What’s the problem: The N-word abounds. Brooks in general and Blazing Saddles in particular is staunchly anti-racist, but it hails from a less woke time, and what was satirical in the ‘70s can feel pretty racist in the current age.
What we’d get: In an ideal world? Blazing Saddles: A Boots Riley Film. The original savagely takes the piss out of race, colonialism, and unchecked capitalism, albeit from very ‘70s perspective. The Sorry to Bother You director would be the perfect creator to reconfigure those concerns for today. It would be funny as hell, angry AF, and would probably star LaKieth Stanfield – all good things.
The Blues Brothers (1980)
What it is: John Belushi and Dan Aykroyd are on a mission from God, putting on a blues concert to raise money to save the orphanage they grew up in. The greatest R&B musicians of all time are along for the ride.

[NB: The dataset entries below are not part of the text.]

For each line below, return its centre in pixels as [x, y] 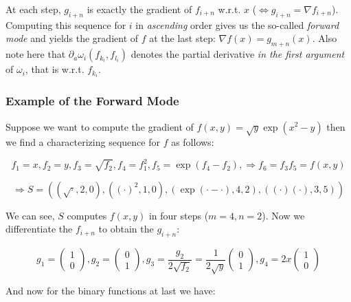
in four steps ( [179, 215]
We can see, [30, 215]
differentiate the [39, 229]
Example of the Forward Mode [92, 101]
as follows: [193, 142]
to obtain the [126, 229]
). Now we [283, 215]
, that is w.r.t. [55, 69]
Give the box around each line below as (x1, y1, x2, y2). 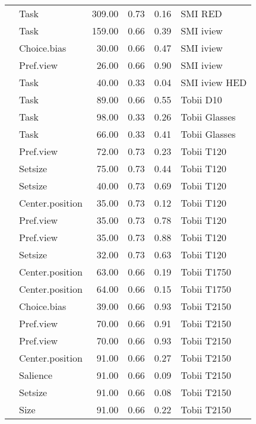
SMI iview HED (181, 75, 247, 89)
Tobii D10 (181, 93, 222, 106)
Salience (19, 368, 53, 382)
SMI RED (181, 7, 222, 20)
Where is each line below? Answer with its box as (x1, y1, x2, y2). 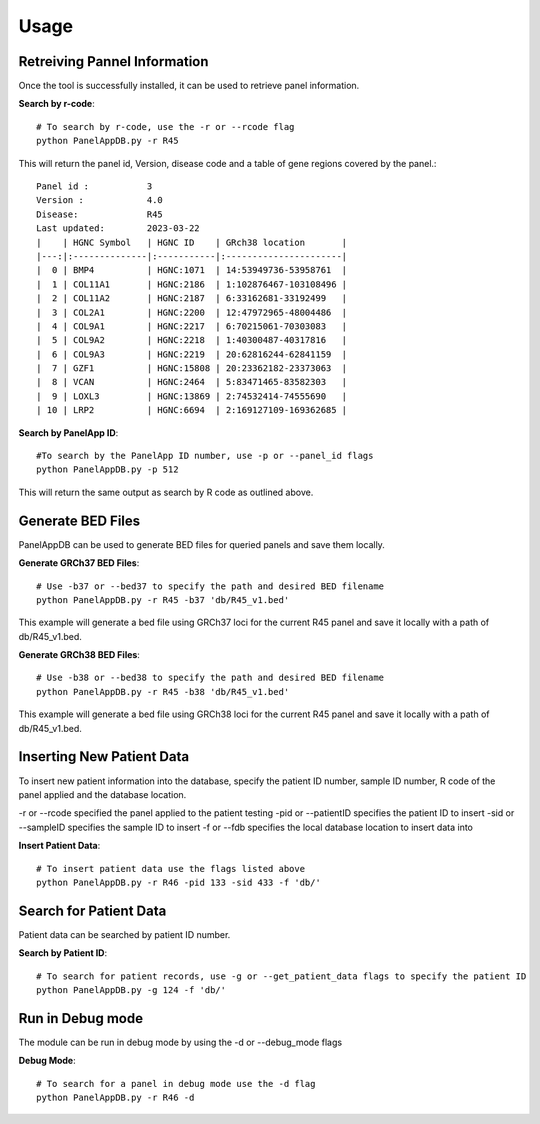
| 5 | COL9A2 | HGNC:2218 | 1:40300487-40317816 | (36, 335, 348, 346)
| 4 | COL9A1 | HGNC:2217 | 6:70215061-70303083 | (36, 320, 348, 332)
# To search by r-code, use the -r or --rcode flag (36, 121, 295, 132)
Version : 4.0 (36, 195, 164, 206)
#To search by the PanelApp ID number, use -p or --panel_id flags (36, 450, 374, 462)
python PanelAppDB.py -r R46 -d (36, 1092, 195, 1104)
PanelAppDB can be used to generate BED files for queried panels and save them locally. (18, 538, 385, 550)
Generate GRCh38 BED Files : (18, 649, 140, 661)

What’s the problem: Apart from the fact that they already tried and failed to remake The Blues Brothers with the awful (but catchy) Blues Brothers 2000, the idea of a couple of white guys being our guides to the world of African-American music is not particularly palatable these days. Add to that the fact that black music has moved on, and a modern take would need to encompass that. If you can imagine The Hip Hop Brothers without cringing, you’re made of sterner stuff than us. Besides, if we wanted a movie where a white guy schools us on black culture, 8 Mile already exists.

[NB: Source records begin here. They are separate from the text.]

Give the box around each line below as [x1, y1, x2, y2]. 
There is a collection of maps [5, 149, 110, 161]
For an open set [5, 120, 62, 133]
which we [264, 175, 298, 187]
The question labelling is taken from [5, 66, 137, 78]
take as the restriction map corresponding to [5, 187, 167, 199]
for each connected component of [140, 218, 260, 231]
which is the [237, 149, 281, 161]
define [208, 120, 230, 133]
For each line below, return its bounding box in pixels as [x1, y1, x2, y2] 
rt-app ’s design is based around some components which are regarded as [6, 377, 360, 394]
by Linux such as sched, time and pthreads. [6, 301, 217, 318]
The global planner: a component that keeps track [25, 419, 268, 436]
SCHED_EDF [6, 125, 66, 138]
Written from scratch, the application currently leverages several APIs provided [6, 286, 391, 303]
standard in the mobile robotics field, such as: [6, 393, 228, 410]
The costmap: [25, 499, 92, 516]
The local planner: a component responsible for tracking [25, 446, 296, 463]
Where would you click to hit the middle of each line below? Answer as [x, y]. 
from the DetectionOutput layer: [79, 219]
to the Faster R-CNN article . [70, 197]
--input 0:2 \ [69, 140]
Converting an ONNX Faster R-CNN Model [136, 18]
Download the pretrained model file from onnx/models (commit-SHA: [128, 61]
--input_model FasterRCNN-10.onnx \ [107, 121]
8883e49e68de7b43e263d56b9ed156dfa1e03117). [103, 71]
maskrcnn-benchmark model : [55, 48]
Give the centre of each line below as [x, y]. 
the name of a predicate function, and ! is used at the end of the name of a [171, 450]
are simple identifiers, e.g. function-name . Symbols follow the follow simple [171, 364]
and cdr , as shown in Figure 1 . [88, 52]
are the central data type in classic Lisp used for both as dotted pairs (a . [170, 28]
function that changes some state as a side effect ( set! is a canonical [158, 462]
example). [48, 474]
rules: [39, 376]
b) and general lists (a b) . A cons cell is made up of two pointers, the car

What we’d get: Something unwatchable starring Jack Black and Channing Tatum. Race riots.
Private Benjamin (1980)
What it is: Sheltered Jewish heiress Judy Benjamin (Goldie Hawn) joins the Army after her husband dies on her wedding night and gets a rude awakening. Laughs are had, lessons are learned.
What’s the problem: Nothing. This film stands up.

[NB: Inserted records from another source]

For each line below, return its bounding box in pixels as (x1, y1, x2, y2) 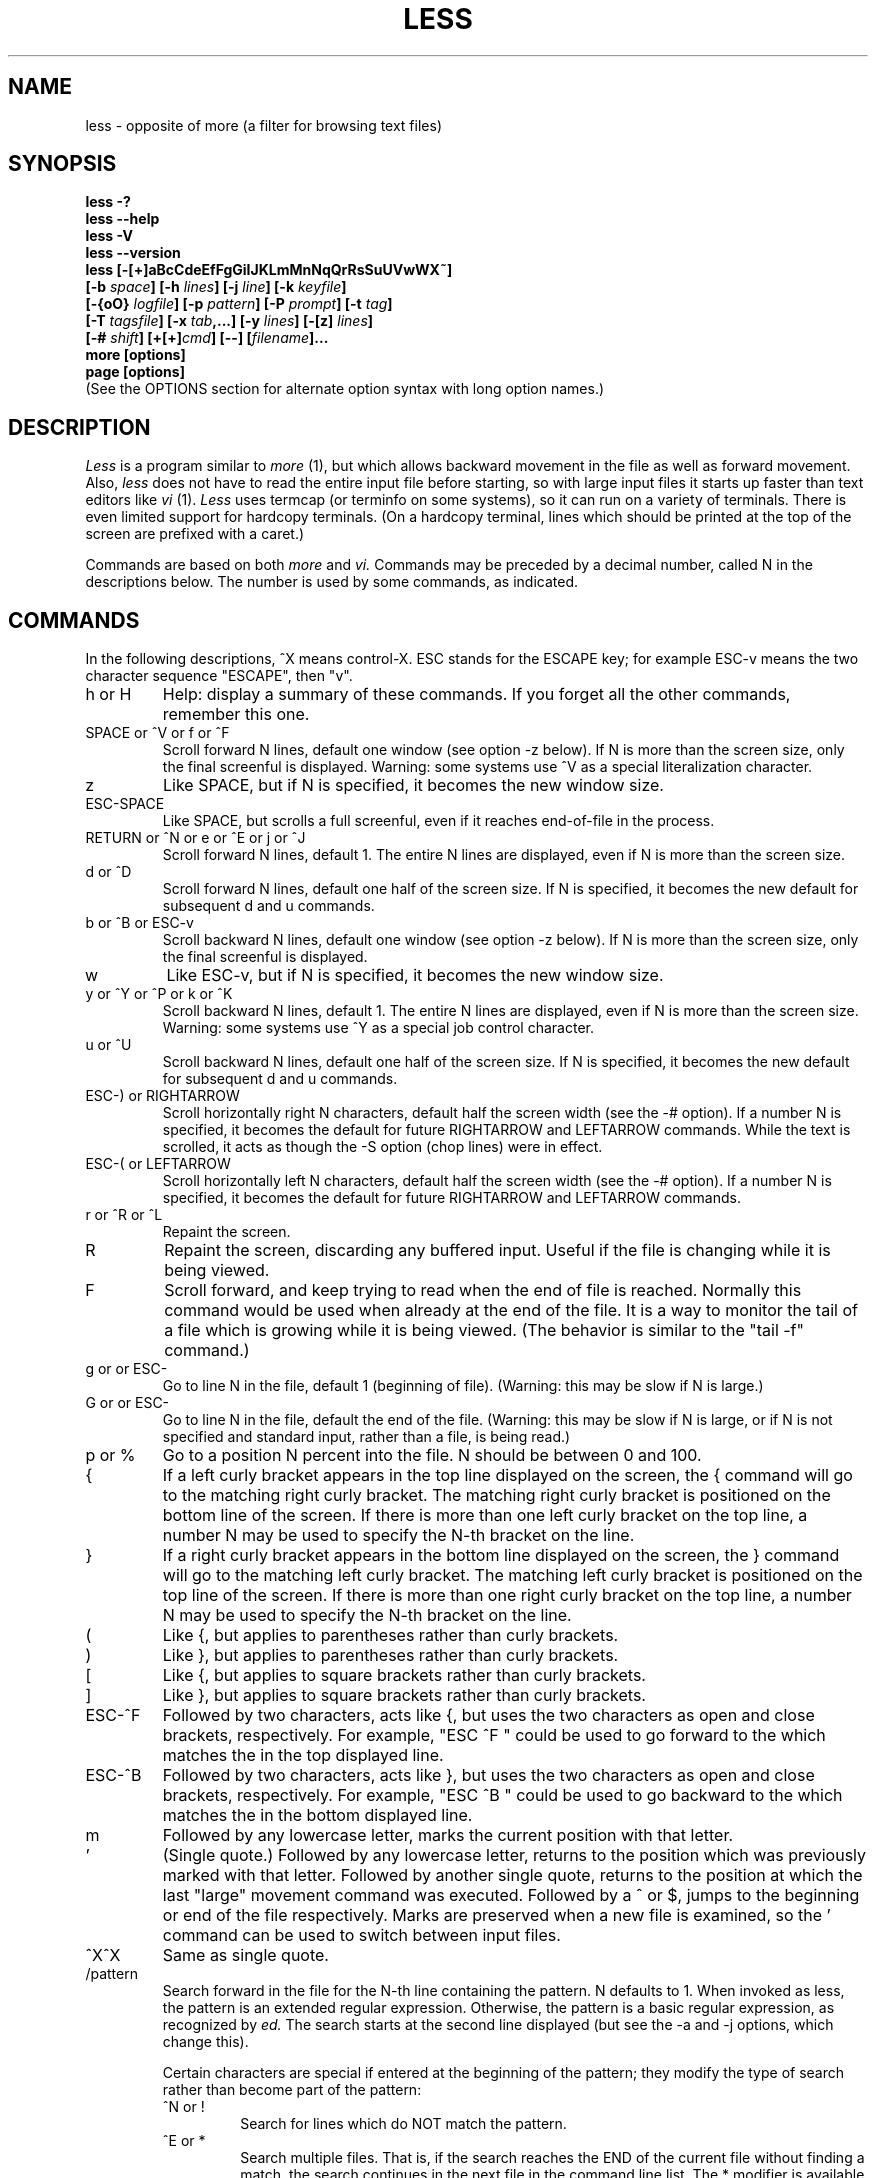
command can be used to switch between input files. (162, 1925, 561, 1946)
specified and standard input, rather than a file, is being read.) (162, 1428, 571, 1446)
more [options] (85, 346, 186, 364)
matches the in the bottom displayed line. (162, 1805, 473, 1826)
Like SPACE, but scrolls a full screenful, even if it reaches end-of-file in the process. (162, 812, 715, 830)
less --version (85, 244, 181, 262)
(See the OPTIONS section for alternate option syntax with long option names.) (85, 380, 605, 398)
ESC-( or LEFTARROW (85, 1155, 231, 1173)

What we’d get: Ideally, Kate Hudson (who is of course Goldie Hawn’s daughter) as Private Benjamin. In fact, it’s just weird that movie hasn’t been made yet.
Big (1988)
What it is: Short kid Josh Baskin (David Moscow) wishes on a magic machine to be big. Unexpectedly, he turns into Tom Hanks. Hijinks ensue.
What’s the problem: The sexual politics of Big really don’t hold up on close inspection. While Josh is in his adult, Tom Hanks-shaped body when he sleeps with Susan (Elizabeth Perkins), mentally he’s still a kid, and the film never addresses that. It only works because Josh is a straight male character – if you want to test how acceptable the age gap is, imagine if he was a girl. Or gay. Or a gay girl. The conservative commentators would have a field day.
What we’d get: With a straight remake? Nothing of interest. So, screw it, make him gay. Picture it now: Jim Parsons is Big. Keep every plot point the same. Whether the movie is funny or not, listening to pundits tie themselves in knots trying to explain why straight Josh having sex is fine and gay Josh having sex is a bridge too far will be worth it.